Do Baptism and Eucharist Need Magic Words? August 23, 2020

Baptism Important Words
Baptism / Image by Aksel Lian from Pixabay

Baptism and Eucharist should be more than using correct verbal formulas.

COVID-19 continues to ravage 2020. In the United States, a would-be dictator works to render meaningless every Fourth of July and Memorial Day celebration. A related eviction situation begins to explode, widening an economic disaster that dwarfs the Great Depression. Millions more may be starving soon in our cruel and greedy world where so many already die of hunger despite abundance. Vile racism is ingrained in our U.S. social institutions and too many Americans roll their eyes at protests. The genuine threat of civil war grows. Our global environment deteriorates as signs of an extinction-level event increase.

Where are the Catholics? Now more than ever, we need the power of the Gospel! So, where exactly is the Body of Christ?

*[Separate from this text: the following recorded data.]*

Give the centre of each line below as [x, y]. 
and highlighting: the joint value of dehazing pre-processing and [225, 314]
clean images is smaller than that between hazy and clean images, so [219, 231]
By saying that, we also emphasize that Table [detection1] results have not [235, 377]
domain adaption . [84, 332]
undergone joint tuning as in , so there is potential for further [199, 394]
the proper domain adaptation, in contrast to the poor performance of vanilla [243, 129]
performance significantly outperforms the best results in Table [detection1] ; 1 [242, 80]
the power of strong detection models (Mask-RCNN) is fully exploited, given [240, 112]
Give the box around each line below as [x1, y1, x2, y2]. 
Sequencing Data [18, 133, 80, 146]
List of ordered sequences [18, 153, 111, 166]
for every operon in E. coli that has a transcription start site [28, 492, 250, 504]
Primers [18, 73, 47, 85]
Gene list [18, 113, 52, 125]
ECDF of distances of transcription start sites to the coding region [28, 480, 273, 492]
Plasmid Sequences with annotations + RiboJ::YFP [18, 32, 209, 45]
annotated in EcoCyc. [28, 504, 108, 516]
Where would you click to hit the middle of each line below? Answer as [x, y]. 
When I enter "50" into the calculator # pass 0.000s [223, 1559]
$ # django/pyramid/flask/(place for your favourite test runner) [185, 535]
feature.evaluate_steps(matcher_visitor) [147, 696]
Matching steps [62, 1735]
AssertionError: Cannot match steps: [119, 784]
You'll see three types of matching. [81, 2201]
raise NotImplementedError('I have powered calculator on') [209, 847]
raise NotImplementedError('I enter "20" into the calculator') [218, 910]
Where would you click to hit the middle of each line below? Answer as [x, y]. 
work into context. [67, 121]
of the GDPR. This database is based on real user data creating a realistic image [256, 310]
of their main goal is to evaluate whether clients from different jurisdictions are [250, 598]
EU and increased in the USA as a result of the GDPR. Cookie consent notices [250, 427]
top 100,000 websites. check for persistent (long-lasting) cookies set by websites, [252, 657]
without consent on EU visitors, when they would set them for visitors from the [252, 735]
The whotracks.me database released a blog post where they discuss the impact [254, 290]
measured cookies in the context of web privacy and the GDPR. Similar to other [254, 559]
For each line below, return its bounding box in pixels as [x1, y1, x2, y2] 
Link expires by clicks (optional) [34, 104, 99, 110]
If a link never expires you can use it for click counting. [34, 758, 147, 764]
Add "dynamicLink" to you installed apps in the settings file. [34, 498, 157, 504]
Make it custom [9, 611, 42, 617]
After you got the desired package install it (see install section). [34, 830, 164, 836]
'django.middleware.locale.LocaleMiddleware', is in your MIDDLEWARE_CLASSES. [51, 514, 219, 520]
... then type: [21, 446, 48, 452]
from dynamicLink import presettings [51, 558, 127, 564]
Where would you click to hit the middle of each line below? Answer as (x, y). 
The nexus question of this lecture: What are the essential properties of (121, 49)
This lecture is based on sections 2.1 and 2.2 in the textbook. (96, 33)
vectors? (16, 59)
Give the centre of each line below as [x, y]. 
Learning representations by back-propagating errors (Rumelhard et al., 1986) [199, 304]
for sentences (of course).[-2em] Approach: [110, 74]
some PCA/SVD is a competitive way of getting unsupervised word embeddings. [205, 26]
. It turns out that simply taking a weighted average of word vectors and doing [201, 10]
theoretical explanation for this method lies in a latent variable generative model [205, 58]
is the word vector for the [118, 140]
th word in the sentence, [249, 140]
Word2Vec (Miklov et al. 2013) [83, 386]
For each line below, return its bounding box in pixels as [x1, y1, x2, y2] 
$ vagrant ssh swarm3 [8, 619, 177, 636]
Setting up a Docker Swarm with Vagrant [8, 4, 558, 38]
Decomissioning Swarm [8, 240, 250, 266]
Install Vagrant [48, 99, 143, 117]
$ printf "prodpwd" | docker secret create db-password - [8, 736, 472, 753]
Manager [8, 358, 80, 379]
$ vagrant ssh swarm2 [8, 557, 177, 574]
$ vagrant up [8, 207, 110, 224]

ANSWER: upset over ritual formulas and pronouns. “Say the right words!!” 

In the Archdiocese of Detroit, one Matthew Hood—God forbid I call him “father”!—recently realized something nightmarish. Hood thought he was an ordained priest and had been since 2017. Hood believed that he had presided at hundreds of Masses since that time. But alas, he was wrong. Why? It’s because Hood wasn’t even Baptized—you see, the wrong words were used.

Baptism and Magic

So Hood read that Vatican note saying if the words are wrong, then the baptism isn’t valid. Don’t you dare change “I baptize you…” to “We baptize you…”! Because then, abracadabra!—there ain’t no baptism!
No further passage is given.